[Collection entries]
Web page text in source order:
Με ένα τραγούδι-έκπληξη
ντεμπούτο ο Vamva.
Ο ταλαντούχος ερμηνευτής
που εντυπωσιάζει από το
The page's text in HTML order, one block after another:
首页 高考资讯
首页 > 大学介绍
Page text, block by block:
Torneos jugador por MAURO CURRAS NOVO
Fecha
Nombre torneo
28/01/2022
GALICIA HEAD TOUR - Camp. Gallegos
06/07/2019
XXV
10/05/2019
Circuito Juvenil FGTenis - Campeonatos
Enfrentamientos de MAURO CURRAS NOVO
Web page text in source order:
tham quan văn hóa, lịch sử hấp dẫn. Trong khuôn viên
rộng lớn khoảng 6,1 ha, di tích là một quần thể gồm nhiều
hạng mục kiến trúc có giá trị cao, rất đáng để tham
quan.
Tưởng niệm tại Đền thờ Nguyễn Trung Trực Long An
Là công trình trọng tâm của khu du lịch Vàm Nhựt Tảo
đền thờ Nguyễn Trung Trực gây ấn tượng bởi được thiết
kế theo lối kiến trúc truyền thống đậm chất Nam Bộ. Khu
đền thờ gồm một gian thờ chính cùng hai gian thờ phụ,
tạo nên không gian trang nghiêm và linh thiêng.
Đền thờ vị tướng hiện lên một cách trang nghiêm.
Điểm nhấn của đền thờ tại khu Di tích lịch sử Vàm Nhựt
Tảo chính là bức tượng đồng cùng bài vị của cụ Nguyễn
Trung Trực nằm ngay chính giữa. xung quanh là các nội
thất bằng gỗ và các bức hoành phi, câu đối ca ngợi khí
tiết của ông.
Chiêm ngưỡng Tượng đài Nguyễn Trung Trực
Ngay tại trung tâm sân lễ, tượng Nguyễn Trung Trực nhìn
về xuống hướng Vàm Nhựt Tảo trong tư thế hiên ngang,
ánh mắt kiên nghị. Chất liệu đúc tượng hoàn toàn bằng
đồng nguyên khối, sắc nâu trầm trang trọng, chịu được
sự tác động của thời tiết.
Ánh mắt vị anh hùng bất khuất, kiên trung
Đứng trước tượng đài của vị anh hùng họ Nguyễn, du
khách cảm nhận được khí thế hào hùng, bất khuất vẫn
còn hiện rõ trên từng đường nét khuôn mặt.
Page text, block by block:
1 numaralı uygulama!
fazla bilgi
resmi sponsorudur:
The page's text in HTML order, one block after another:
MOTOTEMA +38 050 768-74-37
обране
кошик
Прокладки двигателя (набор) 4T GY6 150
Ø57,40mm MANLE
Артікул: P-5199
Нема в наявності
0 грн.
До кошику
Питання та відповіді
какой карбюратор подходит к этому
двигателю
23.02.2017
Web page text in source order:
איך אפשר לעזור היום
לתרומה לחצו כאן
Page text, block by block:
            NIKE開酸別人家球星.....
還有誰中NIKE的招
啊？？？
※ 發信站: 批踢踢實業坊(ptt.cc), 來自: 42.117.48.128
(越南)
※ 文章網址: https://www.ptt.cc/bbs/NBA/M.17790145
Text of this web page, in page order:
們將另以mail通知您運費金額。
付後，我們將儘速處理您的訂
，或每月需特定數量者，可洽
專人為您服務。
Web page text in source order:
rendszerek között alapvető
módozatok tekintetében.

Task description:
The lines from the top of the data above down to the line containing "Chiêm ngưỡng Tượng đài Nguyễn Trung Trực" are to be copied exactly; no other line should appear.

Response area:
Web page text in source order:
Με ένα τραγούδι-έκπληξη
ντεμπούτο ο Vamva.
Ο ταλαντούχος ερμηνευτής
που εντυπωσιάζει από το
The page's text in HTML order, one block after another:
首页 高考资讯
首页 > 大学介绍
Page text, block by block:
Torneos jugador por MAURO CURRAS NOVO
Fecha
Nombre torneo
28/01/2022
GALICIA HEAD TOUR - Camp. Gallegos
06/07/2019
XXV
10/05/2019
Circuito Juvenil FGTenis - Campeonatos
Enfrentamientos de MAURO CURRAS NOVO
Web page text in source order:
tham quan văn hóa, lịch sử hấp dẫn. Trong khuôn viên
rộng lớn khoảng 6,1 ha, di tích là một quần thể gồm nhiều
hạng mục kiến trúc có giá trị cao, rất đáng để tham
quan.
Tưởng niệm tại Đền thờ Nguyễn Trung Trực Long An
Là công trình trọng tâm của khu du lịch Vàm Nhựt Tảo
đền thờ Nguyễn Trung Trực gây ấn tượng bởi được thiết
kế theo lối kiến trúc truyền thống đậm chất Nam Bộ. Khu
đền thờ gồm một gian thờ chính cùng hai gian thờ phụ,
tạo nên không gian trang nghiêm và linh thiêng.
Đền thờ vị tướng hiện lên một cách trang nghiêm.
Điểm nhấn của đền thờ tại khu Di tích lịch sử Vàm Nhựt
Tảo chính là bức tượng đồng cùng bài vị của cụ Nguyễn
Trung Trực nằm ngay chính giữa. xung quanh là các nội
thất bằng gỗ và các bức hoành phi, câu đối ca ngợi khí
tiết của ông.
Chiêm ngưỡng Tượng đài Nguyễn Trung Trực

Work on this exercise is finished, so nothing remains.